NEW YORK ( TheStreet) -- eResearchTechnology (Nasdaq: ERT) has been upgraded by TheStreet Ratings from hold to buy. The company's strengths can be seen in multiple areas, such as its robust revenue growth, largely solid financial position with reasonable debt levels by most measures, growth in earnings per share, increase in net income and increase in stock price during the past year. Although no company is perfect, currently we do not see any significant weaknesses which are likely to detract from the generally positive outlook. Highlights from the ratings report include:
- ERT's revenue growth has slightly outpaced the industry average of 10.5%. Since the same quarter one year prior, revenues rose by 16.5%. This growth in revenue appears to have trickled down to the company's bottom line, improving the earnings per share.
- ERT's debt-to-equity ratio is very low at 0.12 and is currently below that of the industry average, implying that there has been very successful management of debt levels. To add to this, ERT has a quick ratio of 2.12, which demonstrates the ability of the company to cover short-term liquidity needs.
- ERESEARCHTECHNOLOGY INC has improved earnings per share by 12.5% in the most recent quarter compared to the same quarter a year ago. The company has demonstrated a pattern of positive earnings per share growth over the past two years. We feel that this trend should continue. During the past fiscal year, ERESEARCHTECHNOLOGY INC increased its bottom line by earning $0.28 versus $0.20 in the prior year. This year, the market expects an improvement in earnings ($0.49 versus $0.28).
- The net income growth from the same quarter one year ago has exceeded that of the Life Sciences Tools & Services industry average, but is less than that of the S&P 500. The net income increased by 9.9% when compared to the same quarter one year prior, going from $4.12 million to $4.53 million.

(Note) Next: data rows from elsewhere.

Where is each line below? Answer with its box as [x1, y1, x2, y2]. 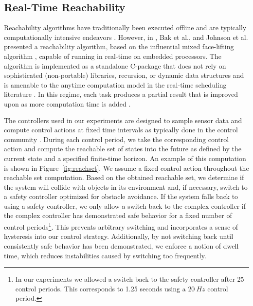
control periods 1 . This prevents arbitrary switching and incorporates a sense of [4, 220, 238, 232]
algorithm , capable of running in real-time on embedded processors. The [4, 51, 221, 61]
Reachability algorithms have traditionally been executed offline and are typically [4, 22, 247, 33]
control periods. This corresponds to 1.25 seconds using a [15, 283, 186, 293]
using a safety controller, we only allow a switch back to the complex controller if [4, 200, 246, 211]
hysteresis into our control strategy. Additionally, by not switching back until [4, 231, 234, 241]
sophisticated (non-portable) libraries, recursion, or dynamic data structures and [4, 70, 244, 80]
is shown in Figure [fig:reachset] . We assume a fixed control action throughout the [4, 162, 249, 173]
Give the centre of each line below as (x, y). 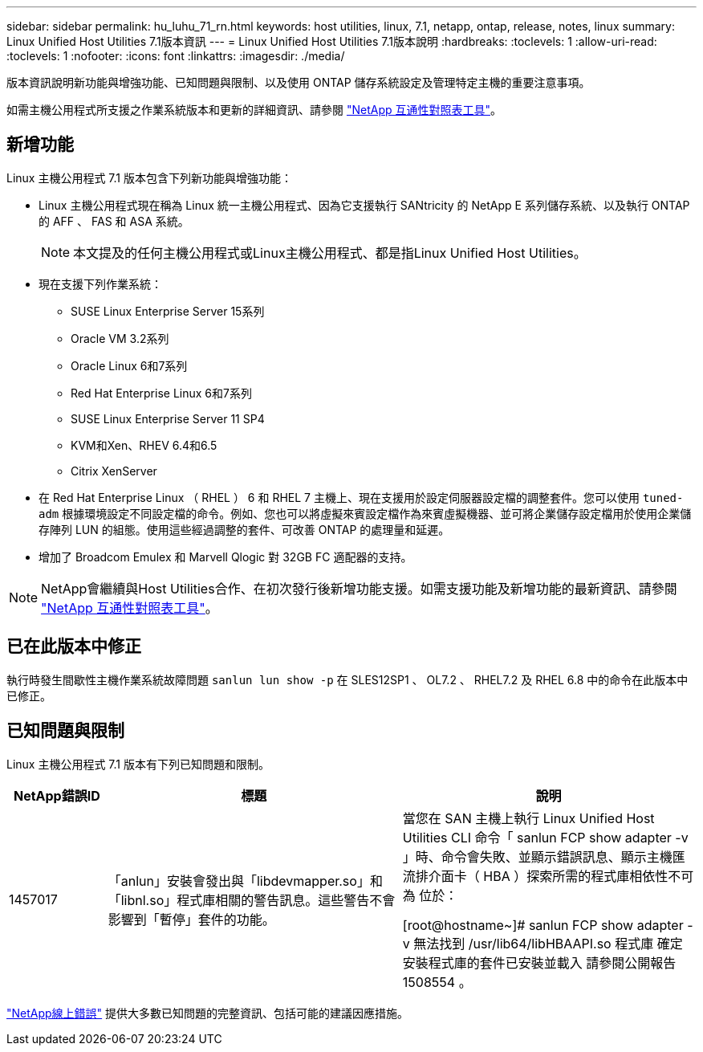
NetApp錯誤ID (57, 795)
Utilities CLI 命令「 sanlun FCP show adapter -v (545, 837)
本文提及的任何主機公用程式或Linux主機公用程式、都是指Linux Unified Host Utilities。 (330, 253)
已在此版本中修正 (74, 646)
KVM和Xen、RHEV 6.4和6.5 (144, 445)
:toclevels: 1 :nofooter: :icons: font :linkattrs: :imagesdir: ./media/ (176, 56)
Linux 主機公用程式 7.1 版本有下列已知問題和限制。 (138, 764)
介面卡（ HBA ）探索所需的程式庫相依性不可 (561, 876)

- After a year of stock price fluctuations, the net result is that ERT's price has not changed very much. Although its weak earnings growth may have played a role in this flat result, don't lose sight of the fact that the performance of the overall market, as measured by the S&P 500 Index, was essentially similar. Looking ahead, unless broad bear market conditions prevail, we still see more upside potential for this stock, despite the fact that it has already risen over the past year.